The thing is, I still can’t figure out why it happened to this book. In the wake of the well-reasoned criticism American Dirt received, the publishing business absolutely has to take a hard look at whose voices are elevated and whose are minimized. But the story Russell tells here is not one that “belongs” to any particular woman, or any particular group of women. She doesn’t even claim it belongs to her, as her lengthy author’s note takes pains to make (legally) clear. Yet it reflects a dynamic, a type of man, and a set of experiences that likely feel familiar to anyone who was once a teenage girl, and it does so in beautiful but accessible prose that made me angry anyone could write this story that well.
I mean, read it if you want to. But I’m glad I did.
My Dark Vanessa is available now. I bought it myself, thanks.

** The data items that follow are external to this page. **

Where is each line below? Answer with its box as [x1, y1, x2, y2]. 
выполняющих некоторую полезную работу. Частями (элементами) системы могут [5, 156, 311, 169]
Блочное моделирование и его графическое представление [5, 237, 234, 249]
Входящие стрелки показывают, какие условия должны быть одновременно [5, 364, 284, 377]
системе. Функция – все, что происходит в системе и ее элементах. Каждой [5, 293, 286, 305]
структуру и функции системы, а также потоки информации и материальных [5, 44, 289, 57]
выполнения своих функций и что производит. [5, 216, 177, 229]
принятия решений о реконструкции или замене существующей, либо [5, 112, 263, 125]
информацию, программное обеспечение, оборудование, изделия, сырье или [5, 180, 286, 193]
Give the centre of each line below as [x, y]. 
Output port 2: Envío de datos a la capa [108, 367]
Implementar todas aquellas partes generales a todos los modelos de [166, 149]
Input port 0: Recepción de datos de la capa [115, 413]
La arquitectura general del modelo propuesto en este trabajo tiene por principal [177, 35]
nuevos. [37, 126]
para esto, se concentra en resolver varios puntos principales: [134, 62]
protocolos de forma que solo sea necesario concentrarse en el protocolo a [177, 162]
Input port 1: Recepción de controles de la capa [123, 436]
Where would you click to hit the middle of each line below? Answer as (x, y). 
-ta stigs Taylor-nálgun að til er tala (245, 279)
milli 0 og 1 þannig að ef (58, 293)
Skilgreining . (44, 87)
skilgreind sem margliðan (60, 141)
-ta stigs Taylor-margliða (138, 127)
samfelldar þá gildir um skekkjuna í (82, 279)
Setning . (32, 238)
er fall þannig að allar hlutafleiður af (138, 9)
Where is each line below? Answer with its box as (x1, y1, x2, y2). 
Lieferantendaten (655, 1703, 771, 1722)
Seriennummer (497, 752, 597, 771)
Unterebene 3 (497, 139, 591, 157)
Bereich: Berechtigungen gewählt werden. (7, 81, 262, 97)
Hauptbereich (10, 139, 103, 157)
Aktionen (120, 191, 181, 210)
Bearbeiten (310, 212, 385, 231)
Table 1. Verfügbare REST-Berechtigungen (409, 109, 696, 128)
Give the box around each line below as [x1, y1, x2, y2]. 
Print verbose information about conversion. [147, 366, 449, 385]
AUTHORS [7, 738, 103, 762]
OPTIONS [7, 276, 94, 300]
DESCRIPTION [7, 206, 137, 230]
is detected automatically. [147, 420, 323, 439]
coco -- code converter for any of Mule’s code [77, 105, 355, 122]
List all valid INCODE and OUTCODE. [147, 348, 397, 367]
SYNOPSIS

You’ve probably seen Severance on one of the many, many “Pandemic Fiction Books To Read Right Now” lists published this week, so I’ll be succinct. Yes, it’s eerily similar to [gestures] everything right now; it’s also much more than that, and you should read it! It’s a brilliant and sharp reflection on nostalgia and consumerism and the first-gen American experience and millennial workplace malaise, and it’s also a really good, spooky post-apocalyptic story set in the wake of a devastating plague - Stephen King by way of Jia Tolentino. Highly recommended reading for our year of rest and self-quarantine.
Severance has been out for a while and I bought it myself, yada yada.